Sqrt(i)=(i)**1/2 i=exp(ipi/2) Sqrt(i)=exp(i pi/4)=cos(pi/4)+isin(pi/4) and Sqrt(-i)=exp(-i pi/4)=cos(pi/4)-isin(pi/4) Then It gives 2*cos(pi/4)=sqrt(2)

i=sqrt(-1) --> i=(-1)^½ -i=-sqrt(-1) --> -i=-(-1)^½ Let x=sqrt(i)+sqrt(-i) Upon squaring x²=i+(-i)+2sqrt[i×(-i)] =2sqrt(-i²) =2sqrt[-(-1)] =2sqrt(1) =2 --> x=±sqrt(2)

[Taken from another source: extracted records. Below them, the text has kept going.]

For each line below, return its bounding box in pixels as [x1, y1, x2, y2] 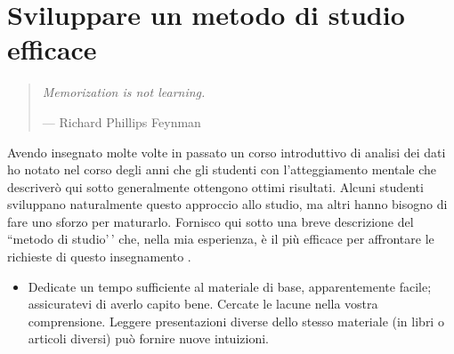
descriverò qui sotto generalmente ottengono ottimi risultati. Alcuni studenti [7, 177, 424, 196]
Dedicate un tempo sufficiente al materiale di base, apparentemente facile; [28, 277, 432, 295]
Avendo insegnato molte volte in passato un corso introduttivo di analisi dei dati [7, 142, 446, 161]
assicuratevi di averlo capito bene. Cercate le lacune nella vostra [28, 294, 378, 313]
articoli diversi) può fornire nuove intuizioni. [28, 329, 269, 348]
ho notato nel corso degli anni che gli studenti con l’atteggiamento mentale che [7, 160, 436, 179]
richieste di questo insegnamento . [7, 247, 191, 266]
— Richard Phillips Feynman [42, 112, 201, 131]
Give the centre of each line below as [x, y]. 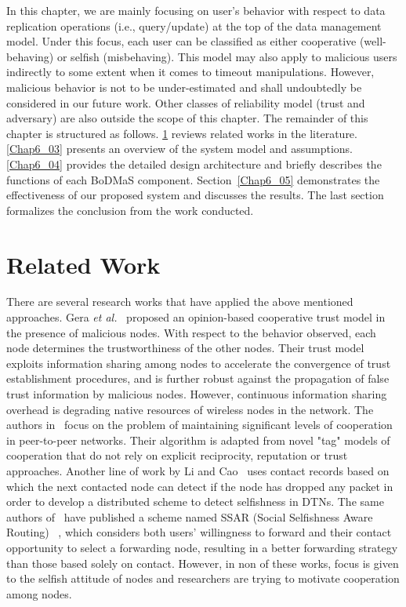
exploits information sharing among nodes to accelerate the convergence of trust [199, 363]
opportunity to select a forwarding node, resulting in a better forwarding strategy [202, 547]
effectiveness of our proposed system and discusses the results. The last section [195, 195]
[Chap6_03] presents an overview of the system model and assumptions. [179, 149]
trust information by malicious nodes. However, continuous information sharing [197, 394]
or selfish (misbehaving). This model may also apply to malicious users [227, 56]
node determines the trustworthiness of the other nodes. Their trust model [185, 348]
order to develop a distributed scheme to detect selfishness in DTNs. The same [195, 502]
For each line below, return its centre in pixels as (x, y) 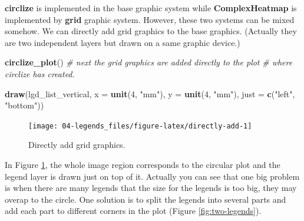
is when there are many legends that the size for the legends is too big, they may (151, 188)
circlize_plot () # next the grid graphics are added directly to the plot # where (149, 62)
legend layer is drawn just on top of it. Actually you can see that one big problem (152, 176)
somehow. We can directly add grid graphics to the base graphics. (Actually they (151, 31)
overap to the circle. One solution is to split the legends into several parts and (146, 199)
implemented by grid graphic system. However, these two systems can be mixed (150, 19)
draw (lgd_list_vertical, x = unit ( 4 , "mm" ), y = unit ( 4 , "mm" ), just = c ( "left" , (150, 93)
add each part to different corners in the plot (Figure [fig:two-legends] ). (133, 211)
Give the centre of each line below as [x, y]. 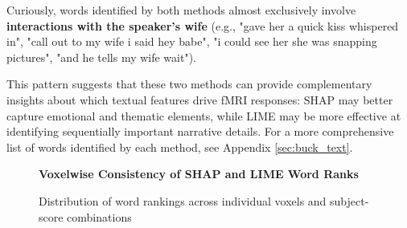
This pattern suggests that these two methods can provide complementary [189, 84]
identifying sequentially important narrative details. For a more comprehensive [200, 131]
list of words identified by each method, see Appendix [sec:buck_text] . [180, 147]
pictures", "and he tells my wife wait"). [101, 57]
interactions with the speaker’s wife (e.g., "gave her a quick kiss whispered [203, 25]
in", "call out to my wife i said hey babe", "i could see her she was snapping [192, 41]
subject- [349, 200]
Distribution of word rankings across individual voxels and [183, 200]
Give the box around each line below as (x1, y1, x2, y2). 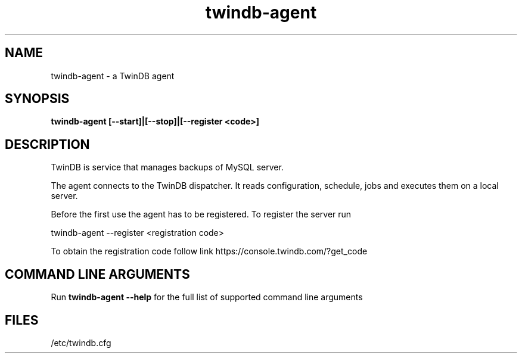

That's incorrect. In complex world you don't have the property sqrt(ab) = sqrt(a) • sqrt(b), which is used in this video. The function of adding is one-valued. It's just sqrt(2), without -sqrt(2). The additional wrong sol came from using the forbidden property above.

just drawing i can be shown as a vector which is 1ㄥ90degree and -i is 1ㄥ-90 degree sqrt(1ㄥ90）= sqrt(1)ㄥ90/2=1ㄥ45 degree and sqrt(1ㄥ-90）=sqrt(1)ㄥ-90/2=1ㄥ-45degree plus these are 1ㄥ45 +1ㄥ-45 =sqrt(2)ㄥ0 which is sqrt(2)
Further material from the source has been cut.